Start at the line below containing "energies. Feel your emotions deeply while" and stop at the line containing "take decisive action in the world. This". Repeat every line of that stretch exactly, and nothing outside it.
==== Records supplied ====
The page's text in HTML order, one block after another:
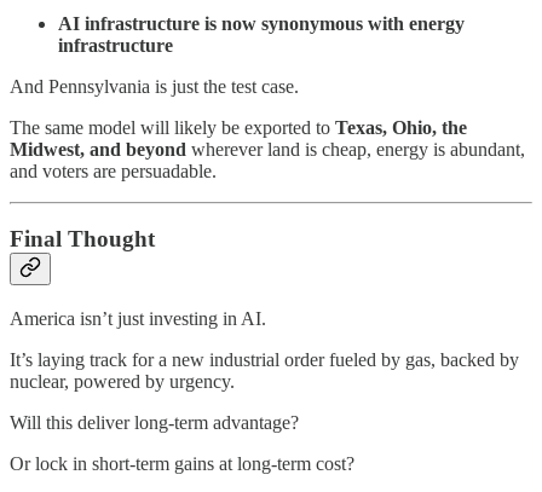
AI infrastructure is now synonymous with energy
infrastructure
And Pennsylvania is just the test case.
The same model will likely be exported to Texas, Ohio, the
Midwest, and beyond wherever land is cheap, energy is abundant,
and voters are persuadable.
Final Thought
America isn’t just investing in AI.
It’s laying track for a new industrial order fueled by gas, backed by
nuclear, powered by urgency.
Will this deliver long-term advantage?
Or lock in short-term gains at long-term cost?
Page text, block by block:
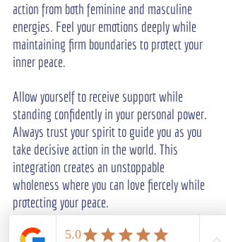
action from both feminine and masculine
energies. Feel your emotions deeply while
maintaining firm boundaries to protect your
inner peace.
Allow yourself to receive support while
standing confidently in your personal power.
Always trust your spirit to guide you as you
take decisive action in the world. This
integration creates an unstoppable
wholeness where you can love fiercely while
protecting your peace.
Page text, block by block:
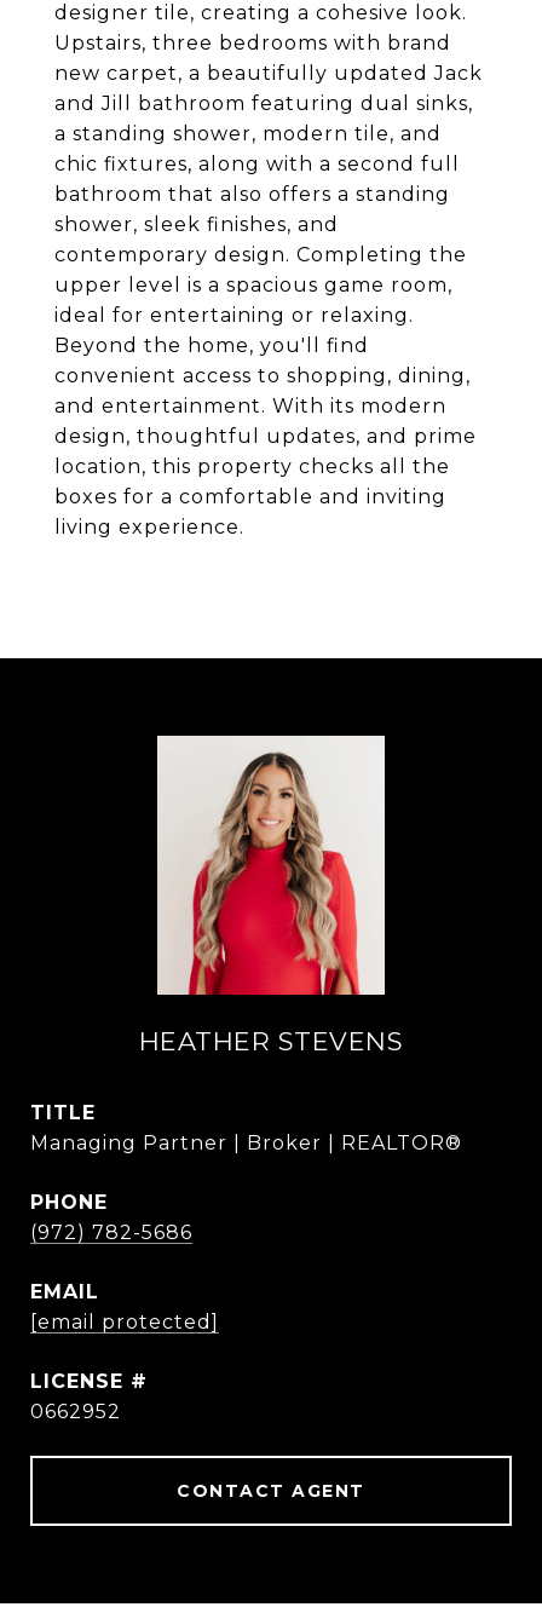
designer tile, creating a cohesive look.
Upstairs, three bedrooms with brand
new carpet, a beautifully updated Jack
and Jill bathroom featuring dual sinks,
a standing shower, modern tile, and
chic fixtures, along with a second full
bathroom that also offers a standing
shower, sleek finishes, and
contemporary design. Completing the
upper level is a spacious game room,
ideal for entertaining or relaxing.
Beyond the home, you'll find
convenient access to shopping, dining,
and entertainment. With its modern
design, thoughtful updates, and prime
location, this property checks all the
boxes for a comfortable and inviting
living experience.
HEATHER STEVENS
TITLE
Managing Partner | Broker | REALTOR®
PHONE
(972) 782-5686
EMAIL
[email protected]
0662952
CONTACT AGENT
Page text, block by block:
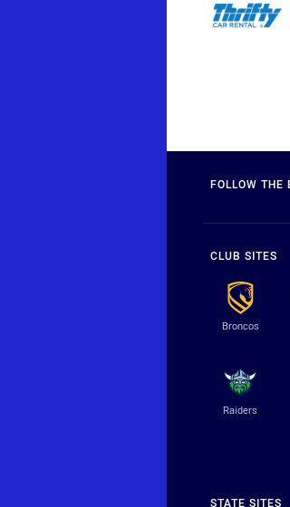
FOLLOW THE
CLUB SITES
Broncos
Raiders
STATE SITES
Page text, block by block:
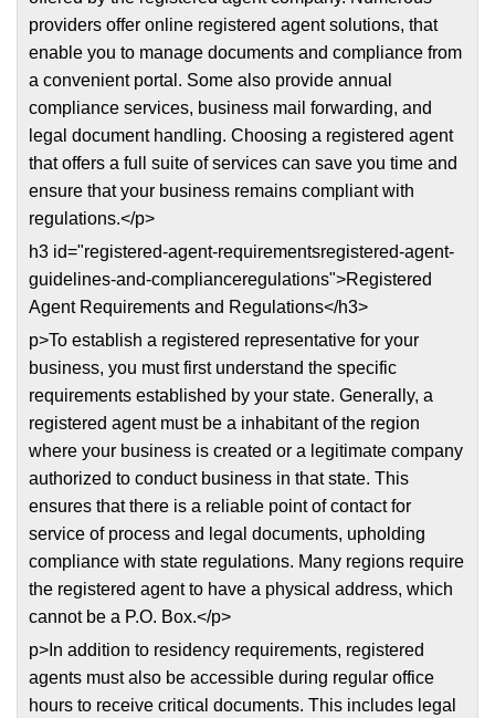
providers offer online registered agent solutions, that
enable you to manage documents and compliance from
a convenient portal. Some also provide annual
compliance services, business mail forwarding, and
legal document handling. Choosing a registered agent
that offers a full suite of services can save you time and
ensure that your business remains compliant with
regulations.</p>
h3 id="registered-agent-requirementsregistered-agent-
guidelines-and-complianceregulations">Registered
Agent Requirements and Regulations</h3>
p>To establish a registered representative for your
business, you must first understand the specific
requirements established by your state. Generally, a
registered agent must be a inhabitant of the region
where your business is created or a legitimate company
authorized to conduct business in that state. This
ensures that there is a reliable point of contact for
service of process and legal documents, upholding
compliance with state regulations. Many regions require
the registered agent to have a physical address, which
cannot be a P.O. Box.</p>
p>In addition to residency requirements, registered
agents must also be accessible during regular office
hours to receive critical documents. This includes legal
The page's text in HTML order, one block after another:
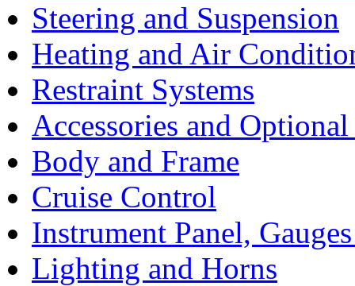
Steering and Suspension
Heating and Air
Restraint Systems
Accessories and
Body and Frame
Cruise Control
Instrument Panel,
Lighting and Horns
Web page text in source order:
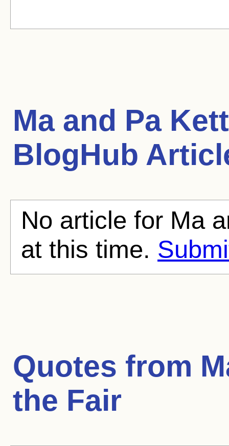
Ma and Pa
BlogHub
No article for Ma
at this time.
Quotes from
the Fair
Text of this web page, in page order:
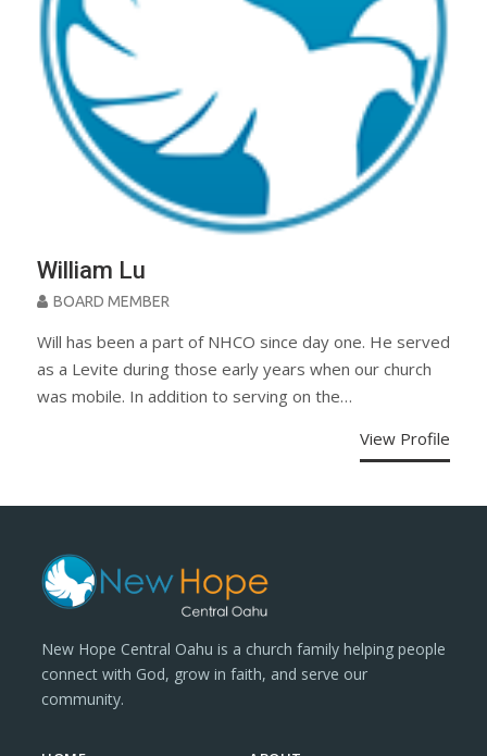
William Lu
BOARD MEMBER
Will has been a part of NHCO since day one. He served
as a Levite during those early years when our church
was mobile. In addition to serving on the…
View Profile
New Hope Central Oahu is a church family helping people
connect with God, grow in faith, and serve our
community.
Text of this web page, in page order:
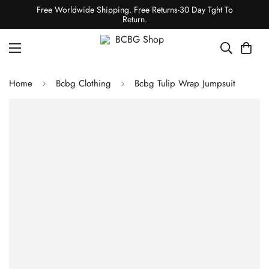
Free Worldwide Shipping. Free Returns-30 Day Tght To
Return.
Home Bcbg Clothing Bcbg Tulip Wrap Jumpsuit
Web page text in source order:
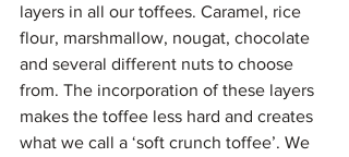
layers in all our toffees. Caramel, rice
flour, marshmallow, nougat, chocolate
and several different nuts to choose
from. The incorporation of these layers
makes the toffee less hard and creates
what we call a ‘soft crunch toffee’. We
====
### Solution to this task
energies. Feel your emotions deeply while
maintaining firm boundaries to protect your
inner peace.
Allow yourself to receive support while
standing confidently in your personal power.
Always trust your spirit to guide you as you
take decisive action in the world. This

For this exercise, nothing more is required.